But for sheer gut-wrenching grip on the imagination Jessica Turner's talk on the Bamburgh Ossuary carried the day. It was billed as the appetiser before lunch and its images of the sad little piles of bones dug up from the soft earth at the foot of the huge lump of the whin sill on which the castle stands sent shivers through more than a few stomachs. The research on the bones and especially the teeth was fascinating. Through chemical analysis of dental material it was possible to trace when and where the living person had been brought up. For one male character the results suggested early 7th century and Iona, offering the stunning possibility these were the mortal remains of one of the sons of King Aethelfrith, Oswald and Oswy, who, after their father's death in battle, fled with their sister Aebbe to Iona in 618 AD. In all 105 skeletons were recovered and all were interred in special re-humation chests in a dignified ceremony in the Church of St Aidan at Bamburgh.

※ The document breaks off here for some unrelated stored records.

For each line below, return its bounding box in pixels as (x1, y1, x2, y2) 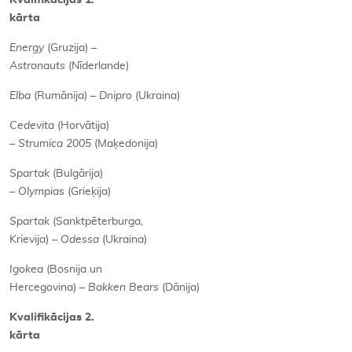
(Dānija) (162, 282, 200, 293)
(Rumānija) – (34, 90, 99, 101)
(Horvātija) (57, 120, 109, 131)
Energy (9, 42, 47, 53)
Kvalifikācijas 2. (9, 312, 94, 323)
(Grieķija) (68, 186, 111, 197)
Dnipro (99, 90, 135, 101)
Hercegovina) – (9, 282, 88, 293)
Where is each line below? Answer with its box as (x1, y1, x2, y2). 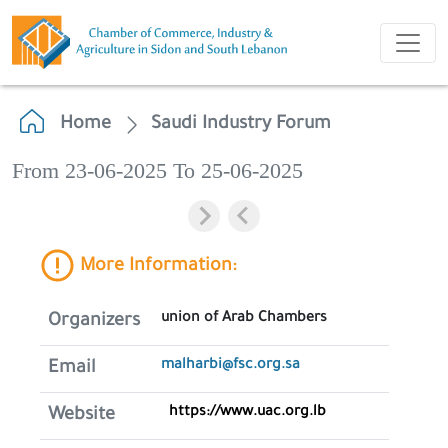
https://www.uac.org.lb (169, 405, 326, 421)
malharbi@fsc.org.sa (161, 358, 300, 374)
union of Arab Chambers (161, 311, 327, 327)
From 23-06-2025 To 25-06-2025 (12, 159, 303, 183)
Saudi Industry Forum (151, 115, 331, 135)
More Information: (75, 257, 236, 278)
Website (48, 406, 115, 426)
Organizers (48, 312, 140, 332)
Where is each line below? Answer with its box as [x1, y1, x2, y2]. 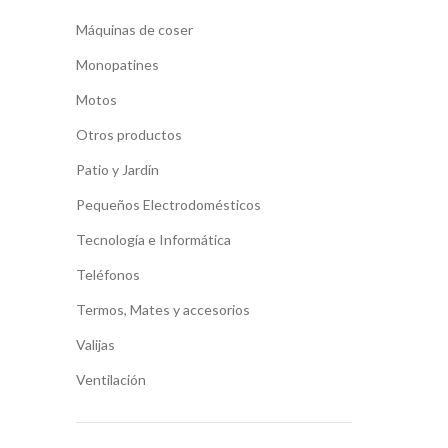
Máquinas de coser [76, 21, 193, 38]
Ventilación [76, 371, 146, 388]
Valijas [76, 336, 115, 353]
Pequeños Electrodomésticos [76, 196, 261, 213]
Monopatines [76, 56, 159, 73]
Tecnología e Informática [76, 231, 231, 248]
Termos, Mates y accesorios [76, 301, 250, 318]
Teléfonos [76, 266, 140, 283]
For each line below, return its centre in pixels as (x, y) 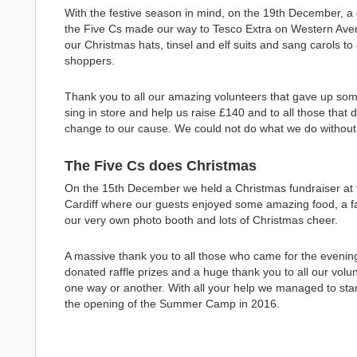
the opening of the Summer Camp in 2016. (172, 304)
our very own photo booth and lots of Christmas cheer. (201, 220)
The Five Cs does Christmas (160, 166)
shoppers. (89, 61)

Our day brought together so many diverse lines of interest, all rooted in the life of just one corner of Northumberland, and gave a fine sense of what a civilised society also cares about alongside the day-to-day concerns we all expect of our local authorities. Northumberland County Council, the Partnership and all concerned have much to feel proud of in their stewardship of the Northumberland AONB, from the evidence of this day.